Fermenting has been a necessary form of food preservation for a very, very, very long time. Before there were measuring utensils, before there were crocks, before temperature controlling, there was STILL fermentation. I subscribe to that method of fermentation. What feels right? What tastes right? What smells edible? This article will discuss how fermentation is meant to be primal, and not precise.

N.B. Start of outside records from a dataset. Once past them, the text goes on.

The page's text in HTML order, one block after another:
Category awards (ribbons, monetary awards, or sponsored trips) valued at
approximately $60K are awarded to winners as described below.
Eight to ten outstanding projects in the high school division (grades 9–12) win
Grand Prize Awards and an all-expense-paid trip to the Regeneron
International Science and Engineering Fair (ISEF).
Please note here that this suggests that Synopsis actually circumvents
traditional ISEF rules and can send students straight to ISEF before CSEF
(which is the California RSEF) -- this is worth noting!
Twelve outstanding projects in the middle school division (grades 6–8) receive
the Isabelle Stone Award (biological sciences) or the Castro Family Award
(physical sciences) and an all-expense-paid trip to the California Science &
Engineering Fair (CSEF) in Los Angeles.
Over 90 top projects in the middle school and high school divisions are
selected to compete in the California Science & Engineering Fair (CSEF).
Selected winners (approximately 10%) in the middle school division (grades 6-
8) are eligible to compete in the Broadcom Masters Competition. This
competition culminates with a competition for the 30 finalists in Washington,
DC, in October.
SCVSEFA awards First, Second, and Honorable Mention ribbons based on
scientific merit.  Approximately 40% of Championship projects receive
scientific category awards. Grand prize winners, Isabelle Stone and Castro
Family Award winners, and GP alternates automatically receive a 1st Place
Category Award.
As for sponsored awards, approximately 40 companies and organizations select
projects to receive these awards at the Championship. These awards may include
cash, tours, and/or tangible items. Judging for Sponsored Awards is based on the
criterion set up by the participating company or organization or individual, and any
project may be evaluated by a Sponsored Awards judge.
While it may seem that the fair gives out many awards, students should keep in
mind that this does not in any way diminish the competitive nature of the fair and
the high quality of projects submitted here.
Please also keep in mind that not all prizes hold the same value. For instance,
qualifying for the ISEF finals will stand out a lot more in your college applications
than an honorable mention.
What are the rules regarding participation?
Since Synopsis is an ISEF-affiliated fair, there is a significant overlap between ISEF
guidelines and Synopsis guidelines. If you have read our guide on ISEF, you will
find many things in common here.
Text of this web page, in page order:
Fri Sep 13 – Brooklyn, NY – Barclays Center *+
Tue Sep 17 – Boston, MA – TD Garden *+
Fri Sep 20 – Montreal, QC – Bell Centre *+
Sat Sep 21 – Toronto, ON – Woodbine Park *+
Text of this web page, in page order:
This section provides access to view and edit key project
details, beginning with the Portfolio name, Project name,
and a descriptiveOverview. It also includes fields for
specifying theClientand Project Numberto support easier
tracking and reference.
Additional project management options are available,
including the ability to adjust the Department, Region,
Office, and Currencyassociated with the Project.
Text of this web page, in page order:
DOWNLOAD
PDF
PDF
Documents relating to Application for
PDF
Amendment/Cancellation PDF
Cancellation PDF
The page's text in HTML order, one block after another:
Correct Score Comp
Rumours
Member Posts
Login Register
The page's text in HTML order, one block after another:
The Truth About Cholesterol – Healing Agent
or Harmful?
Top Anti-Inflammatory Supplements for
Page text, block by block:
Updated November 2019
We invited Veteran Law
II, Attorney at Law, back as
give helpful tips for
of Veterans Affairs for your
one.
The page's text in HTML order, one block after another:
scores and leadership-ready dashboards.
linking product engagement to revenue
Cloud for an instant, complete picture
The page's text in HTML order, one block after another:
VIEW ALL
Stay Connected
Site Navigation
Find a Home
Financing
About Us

I ferment constantly in my own home. Right now I have 2 jars of halved grape tomatoes with basil fermenting with assistance from whey and salt, I have 2 jars of dill sauerkraut fermenting in my kitchen cabinet with no assistance but from salt and purified water, and kombucha in a forever ferment on my counter. In my fridge is yet more sauerkraut (I love sauerkraut), homemade fermented ketchup, and yogurt cheese. Living, loving buggies are my best friends, and I love cultivating them. But I don’t use measurements. In all of my jars, are a handful of this, a dash of that, a splash of whatsits. I figure that if our ancestors relied on this method for maintaining life, then I can roll in that same fashion.

Keeping check on your foods is the biggest key to the food safety, making sure your ferments are submerged in clean water at all times, checking for the presence of mold, doing sniff checks for rotting, all of these methods have always kept my foods safe. If the foods fermenting are exposed to air, bad bacteria start to form, and mold can start growing. Early stages of mold are very light in color and density and can be simply removed, then you either press the foods below the water line or add more water, but in both instances I suggest adding a weight. Once the mold starts becoming dark; a brown, black, or grey, then it is widely advised to dispose of the whole ferment. Hence why I check in on my ferments often, catching this early can save your batch. I also smell for tartness versus spoilage. A good ferment will be tart and tangy, make you wrinkle your nose without gasping. A bad ferment will make your stomach churn, you brow crease, and if the ferment is somewhere in the middle, my unprofessional opinion is to toss it. That’s a risk I don’t encourage taking.

Food fermentation can be intimidating, but once you gain exposure and confidence, you can reap the benefits of fermenting.